では日本で生活していた時はどうだったかというと、今のようにはいかなかった。日本に住んでいると、このイベントにはこんな属性の人が来るから私が参加したら場違いではないか、などと考えてイベント参加を躊躇したりすることもあった。場違いなところに行って恥をかきたくなかったのだ。

先日の一時帰国の時に思った。私が過去に日本で感じていた恥じらいをいつのまにかどこかに捨て去っていることを。かなり図々しくなったことを。

普段トロントで講演を理解できるかどうかという低レベルの心配をしている私は、場違いと思われる場所であっても日本語で基本的に理解できるであろう講演やイベントに参加するというハードルが著しく下がっていたのだ。

そして1年に数日しか日本に帰らないので、仮に恥をかいても恐らく同じ人たちに再び会うこともないだろうし、かなり気が楽になっていた。

そんな私が行ったイベントは「声力講座」である。これはオペラ歌手の島村武男さんが主宰している声を出すトレーニングをする講座だ。私はこれをFacebookでつながりのある元劇団員さんが参加してよかったと書いていたのを読んで、いつか参加したいと思っていて、カナダへ戻る前日の夜に開催されると知ってトロントから申し込みをしていたのだった。

なぜ声を出すトレーニングなんだ、と思われるかもしれないが、私の声は元々小さく、英語で話していても聞き取ってもらえないことがある。大きな声で話すということは、ジビネスの場では特に自信を持っているとみなされやすいので、私は大きく良い声を出したいと思っていたのだった。

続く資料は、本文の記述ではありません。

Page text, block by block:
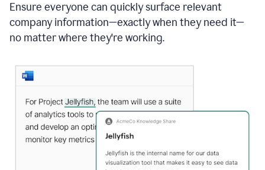
Ensure everyone can quickly surface relevant
company information—exactly when they need it—
no matter where they're working.
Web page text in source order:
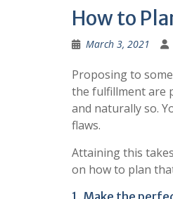
How to
March 3, 2021
Proposing to
the fulfillment are
and naturally so.
flaws.
Attaining this
on how to plan
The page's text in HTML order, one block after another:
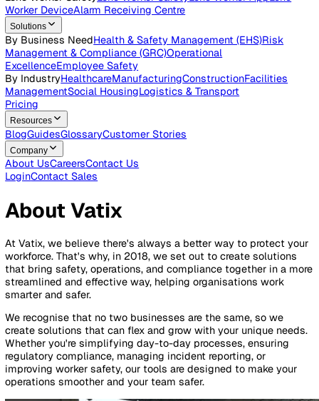
Contact Us
Get in touch with our team
LoginContact Sales
Products
Platform
Inspections
& Analytics
Lone Worker Safety
Worker DeviceAlarm Receiving Centre
Solutions
Management & Compliance (GRC)
By IndustryHealthcareManufacturingConstruction
ManagementSocial HousingLogistics & Transport
Pricing
Resources
BlogGuidesGlossary
Company
About UsCareersContact Us
LoginContact Sales
About Vatix
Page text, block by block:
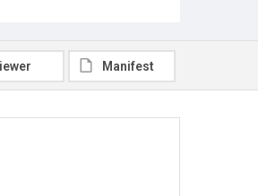
Manifest
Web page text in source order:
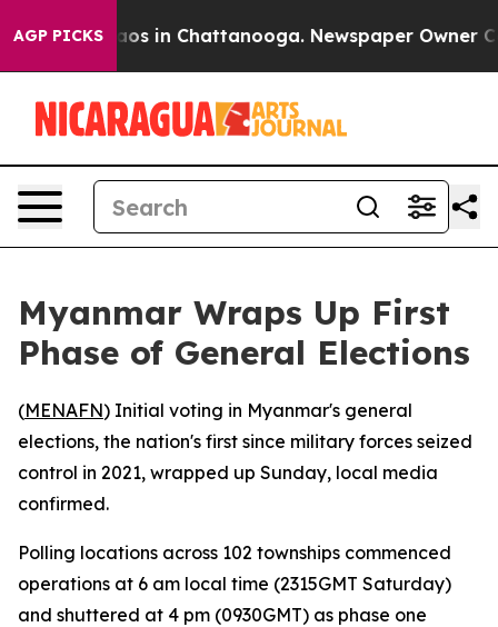
AGP PICKSChaos in Chattanooga. Newspaper Owner
Myanmar Wraps Up First
Phase of General Elections
(MENAFN) Initial voting in Myanmar's general
elections, the nation's first since military forces seized
control in 2021, wrapped up Sunday, local media
confirmed.
Polling locations across 102 townships commenced
operations at 6 am local time (2315GMT Saturday)
and shuttered at 4 pm (0930GMT) as phase one
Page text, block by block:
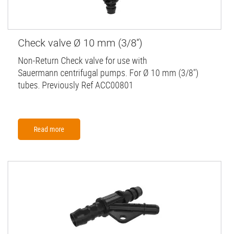
Check valve Ø 10 mm (3/8'')
Non-Return Check valve for use with
Sauermann centrifugal pumps. For Ø 10 mm (3/8")
tubes. Previously Ref ACC00801
Read more
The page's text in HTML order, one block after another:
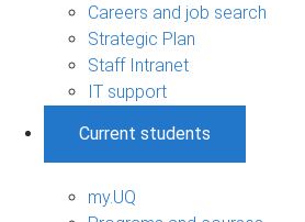
Careers and job search
Strategic Plan
Staff Intranet
IT support
Current students
my.UQ
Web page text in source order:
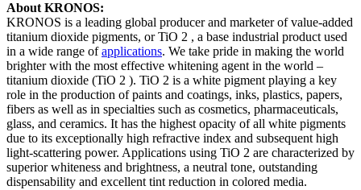
About KRONOS:
KRONOS is a leading global producer and marketer of value-added
titanium dioxide pigments, or TiO 2 , a base industrial product used
in a wide range ofapplications. We take pride in making the world
brighter with the most effective whitening agent in the world –
titanium dioxide (TiO 2 ). TiO 2 is a white pigment playing a key
role in the production of paints and coatings, inks, plastics, papers,
fibers as well as in specialties such as cosmetics, pharmaceuticals,
glass, and ceramics. It has the highest opacity of all white pigments
due to its exceptionally high refractive index and subsequent high
light-scattering power. Applications using TiO 2 are characterized by
superior whiteness and brightness, a neutral tone, outstanding
dispensability and excellent tint reduction in colored media.
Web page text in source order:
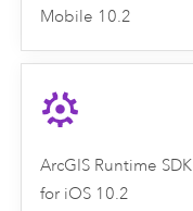
Mobile 10.2
ArcGIS Runtime SDK
for iOS 10.2
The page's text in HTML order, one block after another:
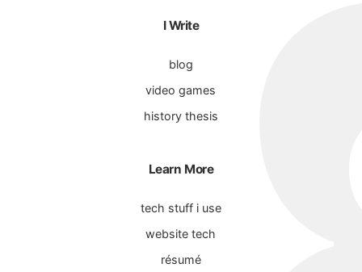
I Write
blog
video games
history thesis
Learn More
tech stuff i use
website tech
résumé
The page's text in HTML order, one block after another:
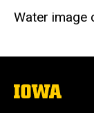
Water image
The
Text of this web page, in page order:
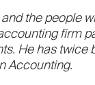
the people
firm
He has twice
Accounting.
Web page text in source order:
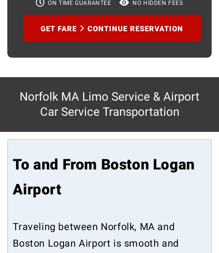
ON TIME GUARANTEE NO HIDDEN FEES
GET FARE CONTINUE RESERVATION
Norfolk MA Limo Service & Airport
Car Service Transportation
To and From Boston Logan
Airport
Traveling between Norfolk, MA and
Boston Logan Airport is smooth and
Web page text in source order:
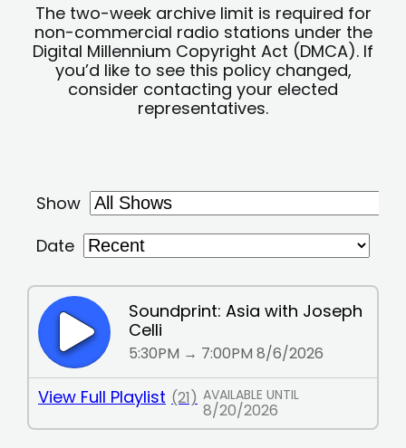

直前に友人も参加することになり二人で参加した。講座に参加されている方々は皆さん温かい人たちばかりだったので救われたが、私たちは完全に場違いだったと思う。だって私たち以外は皆さん本物のオペラ歌手だったのだから。最後に講座の効果を図るために、歌か朗読を選択できるのだが、皆さんびっくりするくらい美しい歌声だった。人間はあんなに大きく美しい声が出るものなのだ、と衝撃を受けた。(そんな参加者に対し先生はずいぶんとダメ出しをしていた。私にその違いは全然わからなかったけれど。)私たちはというと、先生の持っていた朗読資料を読み、基本的な発生方法について学んだ。

場違いだったけれど、参加してみてよかった。身体の機能について学ぶこともできたし、発声方法についても知ることができたし、そしてなによりこのような世界があるのだ、ということを知ることができたからだ。

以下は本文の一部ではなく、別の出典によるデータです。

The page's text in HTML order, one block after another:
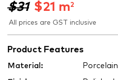
$31 $21 m2
All prices are GST inclusive
Product Features
Material: Porcelain
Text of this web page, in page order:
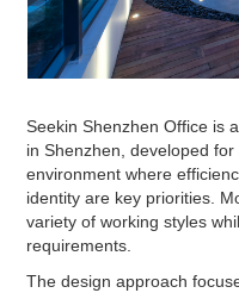
Seekin Shenzhen Office is
in Shenzhen, developed
environment where
identity are key priorities.
variety of working styles
requirements.
The design approach
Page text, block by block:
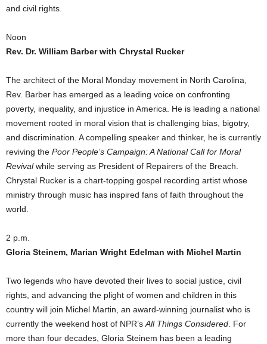
and civil rights.
Noon
Rev. Dr. William Barber with Chrystal Rucker
The architect of the Moral Monday movement in North Carolina,
Rev. Barber has emerged as a leading voice on confronting
poverty, inequality, and injustice in America. He is leading a national
movement rooted in moral vision that is challenging bias, bigotry,
and discrimination. A compelling speaker and thinker, he is currently
reviving the Poor People’s Campaign: A National Call for Moral
Revivalwhile serving as President of Repairers of the Breach.
Chrystal Rucker is a chart-topping gospel recording artist whose
ministry through music has inspired fans of faith throughout the
world.
2 p.m.
Gloria Steinem, Marian Wright Edelman with Michel Martin
Two legends who have devoted their lives to social justice, civil
rights, and advancing the plight of women and children in this
country will join Michel Martin, an award-winning journalist who is
currently the weekend host of NPR’s All Things Considered . For
more than four decades, Gloria Steinem has been a leading
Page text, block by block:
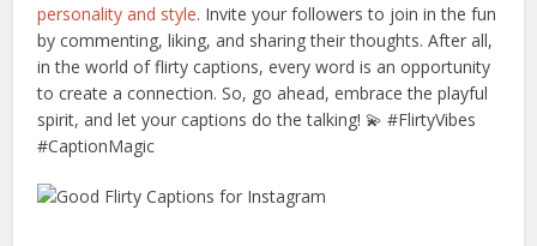
personality and style. Invite your followers to join in the fun
by commenting, liking, and sharing their thoughts. After all,
in the world of flirty captions, every word is an opportunity
to create a connection. So, go ahead, embrace the playful
spirit, and let your captions do the talking! 💫 #FlirtyVibes
#CaptionMagic
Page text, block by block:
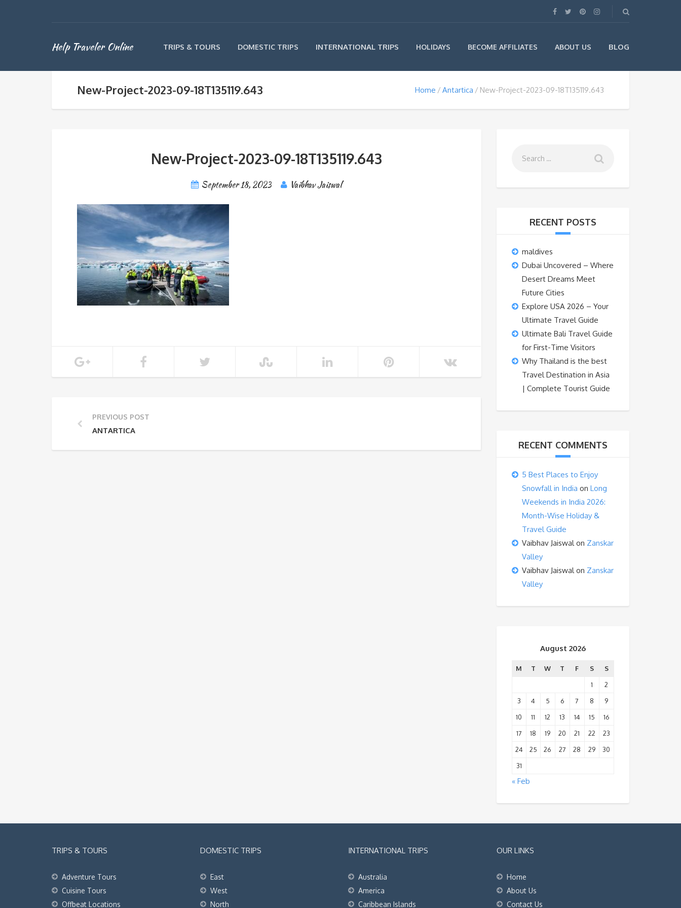
Help Traveler Online TRIPS & TOURS DOMESTIC TRIPS INTERNATIONAL TRIPS HOLIDAYS BECOME AFFILIATES ABOUT US BLOG
New-Project-2023-09-18T135119.643 Home Antartica New-Project-2023-09-18T135119.643
New-Project-2023-09-18T135119.643
September 18, 2023 Vaibhav Jaiswal
PREVIOUS POST
ANTARTICA
RECENT POSTS
maldives
Dubai Uncovered – Where
Desert Dreams Meet
Future Cities
Explore USA 2026 – Your
Ultimate Travel Guide
Ultimate Bali Travel Guide
for First-Time Visitors
Why Thailand is the best
Travel Destination in Asia
| Complete Tourist Guide
RECENT COMMENTS
5 Best Places to Enjoy
Snowfall in India on Long
Weekends in India 2026:
Month-Wise Holiday &
Travel Guide
Vaibhav Jaiswalon Zanskar
Valley
Vaibhav Jaiswalon Zanskar
Valley
August 2026
M T W T F S
S
1
2
3
4 5 6 7 8
9
10
11 12 13 14 15
16
17
18 19 20 21 22
23
24
25 26 27 28 29
30
31
« Feb
TRIPS & TOURS
Adventure Tours
Cuisine Tours
Offbeat Locations
DOMESTIC TRIPS
East
West
North
INTERNATIONAL TRIPS
Australia
America
Caribbean Islands
OUR LINKS
Home
About Us
Contact Us

今までも参加したいけれど参加しなかったイベントや講座などがあった。恥じらいなんてもっと昔に捨て去っておけばよかった。でも英語で生活していることで、思わぬ変化を自分自身に感じることができて得した気分。

自分のやりたいことは躊躇せずに、周りに関係なくやるに限る。

パリのCDG空港にはグランドピアノがある。上手い下手に限らず皆楽しそうに弾いていたのが印象的だった。